File "/home/cmcouto-silva/miniconda3/envs/snakemake/lib/python3.8/site-packages/snakemake/executors/__init__.py", line 2168, in run_wrapper
File "/home/cmcouto-silva/cmcouto.silva@usp.br/lab_files/phd_data/SO/Snakefile", line 5, in __rule_create_r_environment
File "/home/cmcouto-silva/miniconda3/envs/snakemake/lib/python3.8/site-packages/snakemake/executors/__init__.py", line 529, in _callback
File "/home/cmcouto-silva/miniconda3/envs/snakemake/lib/python3.8/concurrent/futures/thread.py", line 57, in run
File "/home/cmcouto-silva/miniconda3/envs/snakemake/lib/python3.8/site-packages/snakemake/executors/__init__.py", line 515, in cached_or_run
File "/home/cmcouto-silva/miniconda3/envs/snakemake/lib/python3.8/site-packages/snakemake/executors/__init__.py", line 2199, in run_wrapper
Shutting down, this might take some time.

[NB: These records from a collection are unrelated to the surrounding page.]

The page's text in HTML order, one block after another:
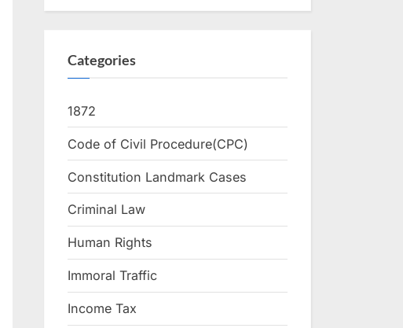
Categories
1872
Code of Civil Procedure(CPC)
Constitution Landmark Cases
Criminal Law
Human Rights
Immoral Traffic
Income Tax
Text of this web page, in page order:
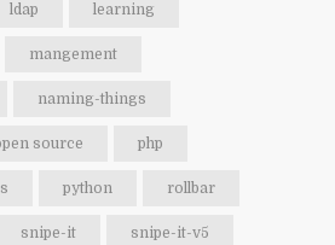
ldap learning
mangement
naming-things
source php
python rollbar
snipe-it snipe-it-v5
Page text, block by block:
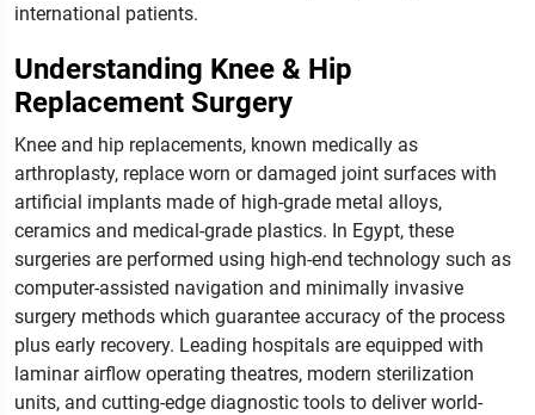
international patients.
Understanding Knee & Hip
Replacement Surgery
Knee and hip replacements, known medically as
arthroplasty, replace worn or damaged joint surfaces with
artificial implants made of high-grade metal alloys,
ceramics and medical-grade plastics. In Egypt, these
surgeries are performed using high-end technology such as
computer-assisted navigation and minimally invasive
surgery methods which guarantee accuracy of the process
plus early recovery. Leading hospitals are equipped with
laminar airflow operating theatres, modern sterilization
units, and cutting-edge diagnostic tools to deliver world-
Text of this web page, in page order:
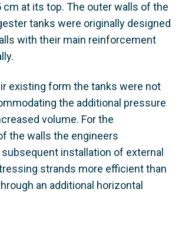
cm at its top. The outer walls of the
tanks were originally designed
with their main reinforcement
existing form the tanks were not
the additional pressure
volume. For the
the walls the engineers
installation of external
strands more efficient than
an additional horizontal

Exiting because a job execution failed. Look above for error message
Complete log: /home/cmcouto-silva/cmcouto.silva@usp.br/lab_files/phd_data/SO/.snakemake/log/2020-10-30T223743.852983.snakemake.log
My folder structure:
.
├── envs
│ ├── python.yaml
│ └── r.yaml
├── scripts
│ ├── python-dependencies.py
│ └── r-dependencies.R
└── Snakefile
It successfully creates the environment but fails when running the script, and I don't know why. I've changed the envs/r.yaml
file content to install.packages("data.table")

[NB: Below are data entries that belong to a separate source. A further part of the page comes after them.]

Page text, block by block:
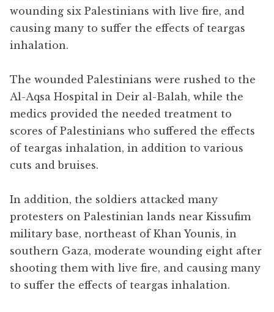
wounding six Palestinians with live fire, and
causing many to suffer the effects of teargas
inhalation.
The wounded Palestinians were rushed to the
Al-Aqsa Hospital in Deir al-Balah, while the
medics provided the needed treatment to
scores of Palestinians who suffered the effects
of teargas inhalation, in addition to various
cuts and bruises.
In addition, the soldiers attacked many
protesters on Palestinian lands near Kissufim
military base, northeast of Khan Younis, in
southern Gaza, moderate wounding eight after
shooting them with live fire, and causing many
to suffer the effects of teargas inhalation.
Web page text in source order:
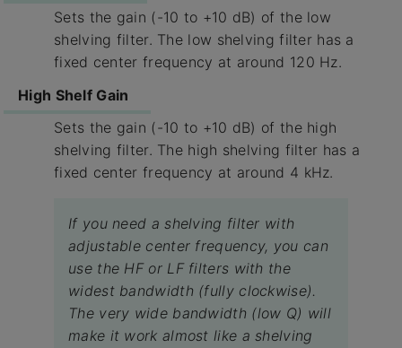
Sets the gain (-10 to +10 dB) of the low
shelving filter. The low shelving filter has a
fixed center frequency at around 120 Hz.
High Shelf Gain
Sets the gain (-10 to +10 dB) of the high
shelving filter. The high shelving filter has a
fixed center frequency at around 4 kHz.
If you need a shelving filter with
adjustable center frequency, you can
use the HF or LF filters with the
widest bandwidth (fully clockwise).
The very wide bandwidth (low Q) will
make it work almost like a shelving
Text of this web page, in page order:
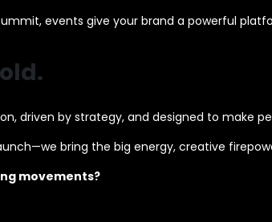
events give your brand a powerful
driven by strategy, and designed to make
bring the big energy, creative
movements?
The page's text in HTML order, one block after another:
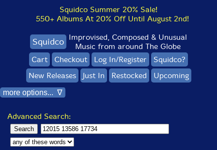
Squidco Summer 20% Sale!
550+ Albums At 20% Off Until August 2nd!
Squidco Improvised, Composed & Unusual
Music from around The Globe
Cart
Checkout Log In/Register
Squidco?
New Releases
Just In Restocked Upcoming
more options... ∇
Advanced Search:
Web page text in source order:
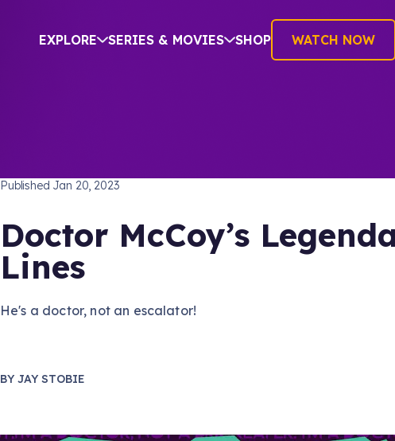
EXPLORE SERIES & MOVIES SHOP WATCH NOW
Published Jan 20, 2023
Doctor McCoy’s
Lines
He's a doctor, not an escalator!
BY JAY STOBIE
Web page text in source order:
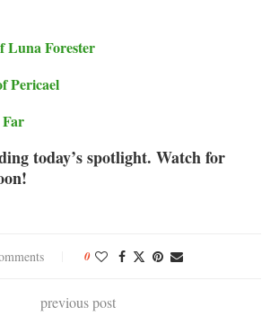
Luna Forester
Pericael
Far
today’s spotlight. Watch for
0
previous post
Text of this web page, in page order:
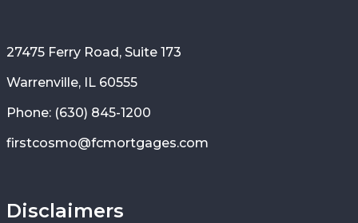
27475 Ferry Road, Suite 173
Warrenville, IL 60555
Phone: (630) 845-1200
firstcosmo@fcmortgages.com
Disclaimers
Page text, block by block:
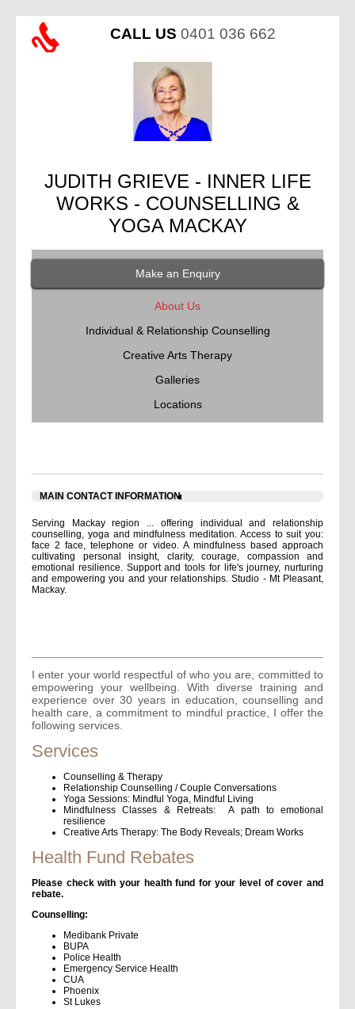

to see if there was an issue with the github package, but it's not. It fails anyway. The same occurs when I run the rule create_python_environment
(output not showed here).
Any help?
Edit after the accepted answer
As @dariober pointed out, I forgot to install the remotes
package before calling it in the script. I did it in the .yaml file, and it worked well. Also, I installed the pip libraries using shell instead of a python file.
I would like to highlight some points though, just in case anyone's facing the same or similar problem:
First, I could successfully install further packages I needed to, but some of them require specific libraries (e.g. libcurl), which is installed in my system, but it's not recognized inside the Snakemake conda environment, forcing me to either install it in the Snakemake conda environment (which is good for reproducibility, although I don't know how to do that yet) or specify the path library. Maybe a better option would be using a container just like @merv commented out.
Second, I figured out that Snakemake already provides a way to install pip libraries using the .yaml file. From the documentation, it looks like this:
name: stats2
channels:
- javascript
dependencies:
- python=3.6 # or 2.7
- bokeh=0.9.2
- numpy=1.9.*
- nodejs=0.10.*
- flask
- pip:
- Flask-Testing